[Items listed in a dataset]
• • • • • • •

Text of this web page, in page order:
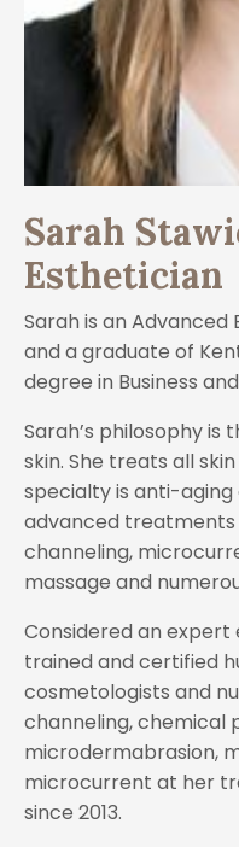
Sarah
Esthetician
Sarah is an Advanced
and a graduate of
degree in Business
Sarah’s philosophy is
skin. She treats all
specialty is anti-aging
advanced
channeling,
massage and
Considered an expert
trained and certified
cosmetologists and
channeling, chemical
microdermabrasion,
microcurrent at her
since 2013.
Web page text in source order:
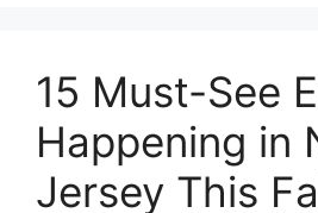
15 Must-See
Happening in
Jersey This
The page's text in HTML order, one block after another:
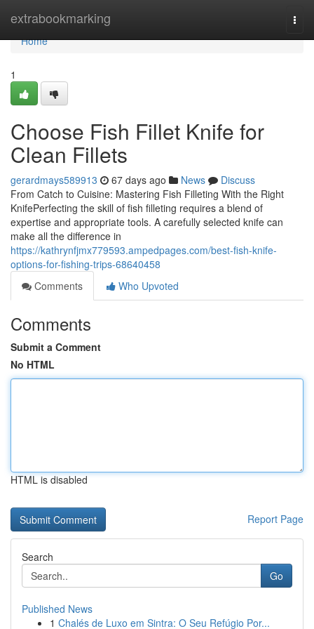
extrabookmarking
Home
Home
1
Choose Fish Fillet Knife for
Clean Fillets
gerardmays589913 67 days ago News
Discuss
From Catch to Cuisine: Mastering Fish Filleting With the Right
KnifePerfecting the skill of fish filleting requires a blend of
expertise and appropriate tools. A carefully selected knife can
make all the difference in
https://kathrynfjmx779593.ampedpages.com/best-fish-knife-
options-for-fishing-trips-68640458
Comments
Who Upvoted
Comments
Submit a Comment
No HTML
HTML is disabled
Report Page
Search
Go
Published News
1 Chalés de Luxo em Sintra: O Seu Refúgio Por...
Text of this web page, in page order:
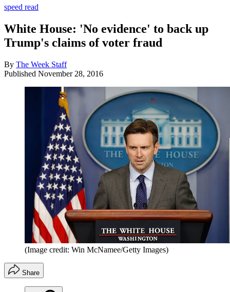
speed read
White House: 'No evidence' to back up
Trump's claims of voter fraud
By The Week Staff
Published November 28, 2016
(Image credit: Win McNamee/Getty Images)
Share
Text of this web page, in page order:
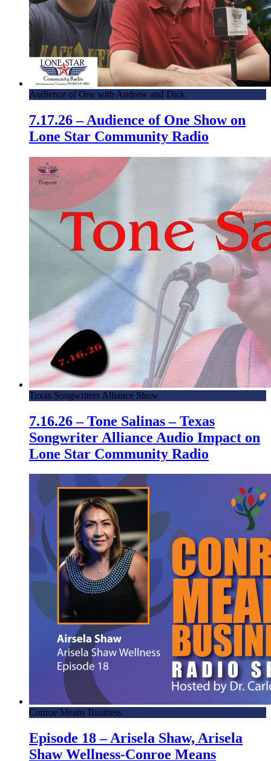
Audience of One with Andrew and Dick
7.17.26 – Audience of One Show on
Lone Star Community Radio
Texas Songwriters Alliance Show
7.16.26 – Tone Salinas – Texas
Songwriter Alliance Audio Impact on
Lone Star Community Radio
Conroe Means Business
Episode 18 – Arisela Shaw, Arisela
Shaw Wellness-Conroe Means
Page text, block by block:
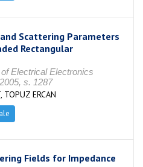
Scattering Parameters
Rectangular
Electrical Electronics
s. 1287
TOPUZ ERCAN
Fields for Impedance
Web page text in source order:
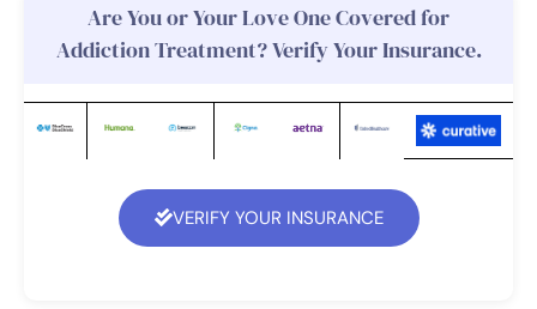
Are You or Your Love One Covered for
Addiction Treatment? Verify Your Insurance.
VERIFY YOUR INSURANCE
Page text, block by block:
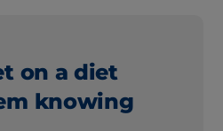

• • • • • • •

Exercise objective: Excluding every picture, write out each record word for word.

Answer to this problem:
Text of this web page, in page order:
Sarah
Esthetician
Sarah is an Advanced
and a graduate of
degree in Business
Sarah’s philosophy is
skin. She treats all
specialty is anti-aging
advanced
channeling,
massage and
Considered an expert
trained and certified
cosmetologists and
channeling, chemical
microdermabrasion,
microcurrent at her
since 2013.
Web page text in source order:
15 Must-See
Happening in
Jersey This
The page's text in HTML order, one block after another:
extrabookmarking
Home
Home
1
Choose Fish Fillet Knife for
Clean Fillets
gerardmays589913 67 days ago News
Discuss
From Catch to Cuisine: Mastering Fish Filleting With the Right
KnifePerfecting the skill of fish filleting requires a blend of
expertise and appropriate tools. A carefully selected knife can
make all the difference in
https://kathrynfjmx779593.ampedpages.com/best-fish-knife-
options-for-fishing-trips-68640458
Comments
Who Upvoted
Comments
Submit a Comment
No HTML
HTML is disabled
Report Page
Search
Go
Published News
1 Chalés de Luxo em Sintra: O Seu Refúgio Por...
Text of this web page, in page order:
speed read
White House: 'No evidence' to back up
Trump's claims of voter fraud
By The Week Staff
Published November 28, 2016
(Image credit: Win McNamee/Getty Images)
Share
Text of this web page, in page order:
Audience of One with Andrew and Dick
7.17.26 – Audience of One Show on
Lone Star Community Radio
Texas Songwriters Alliance Show
7.16.26 – Tone Salinas – Texas
Songwriter Alliance Audio Impact on
Lone Star Community Radio
Conroe Means Business
Episode 18 – Arisela Shaw, Arisela
Shaw Wellness-Conroe Means
Page text, block by block:
Scattering Parameters
Rectangular
Electrical Electronics
s. 1287
TOPUZ ERCAN
Fields for Impedance
Web page text in source order:
Are You or Your Love One Covered for
Addiction Treatment? Verify Your Insurance.
VERIFY YOUR INSURANCE
Page text, block by block:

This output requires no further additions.